Country music star Sammy Kershaw had an exceptional career ever since his first single, "Cadillac Style." His lone number one hit in the United States and Canada, 1993's "She Don't Know She's Beautiful," fits right in with the catchy yet meaningful hits of the time. Its opening pointed to the future, borrowing from John Mellencamp before current singers ranging from "bro-country" to Americana admitted to keeping Scarecrow in heavy rotation.
The song from writers Bob McDill and Paul Harrison celebrates the inner and outer beauty of the narrator's lover. She don't know what the fuss is all about, "though time and time I've told her so." The lyrics of this song give a quick reminder to guys that women walking down the street never, ever derive this sort of positive feedback when catcallers obnoxiously whistle out from a distance.
The only better musical statement of a man's appreciation for the woman in his life, "National Working Woman's Holiday," came a year later from Kershaw. Pair those songs with "I Buy Her Roses" and the harmless fun of "Queen of My Double Wide Trailer," and you've got one of the best and most varied love song repertoires of the '90s this side of Alan Jackson, Kenny Chesney and George Strait. And don't forget "When You Love Someone" and "Anywhere But Here."
Read More: The 10 Best Sammy Kershaw Songs, Ranked
Kershaw's Haunted Heart became the singer's second straight platinum album. Producers Buddy Cannon and Norro Wilson got the most out of the singer's instantly recognizable voice and song interpreter talents on the first of four singles off the album to crack the Billboard Hot Country Songs top 10. The other popular singles were the title track, "Queen of My Double Wide Trailer" and "I Can't Reach Her Anymore." Those singles were among a run of seven straight top 10 hits.
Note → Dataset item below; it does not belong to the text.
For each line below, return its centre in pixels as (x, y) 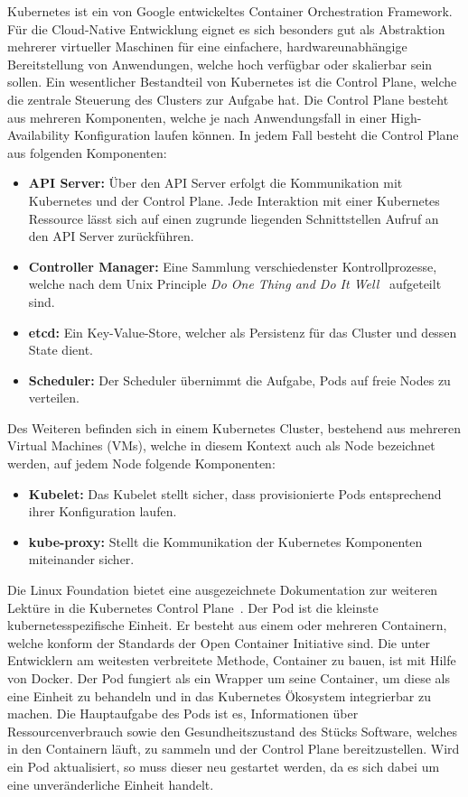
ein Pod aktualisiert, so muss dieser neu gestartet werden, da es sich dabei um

He also hit it big with "Love of My Life" and Maybe Not Tonight.
Listening to the song over 25 years later, those opening riffs stick out as much as the sweet lyrics about a tender-hearted lover who "can't take my eyes off" a "girl like her." A minor crossover hit on the Bubbling Under Hot 100 singles chart accidentally predicted a future — and in most cases forgivable — trend in American country and roots music.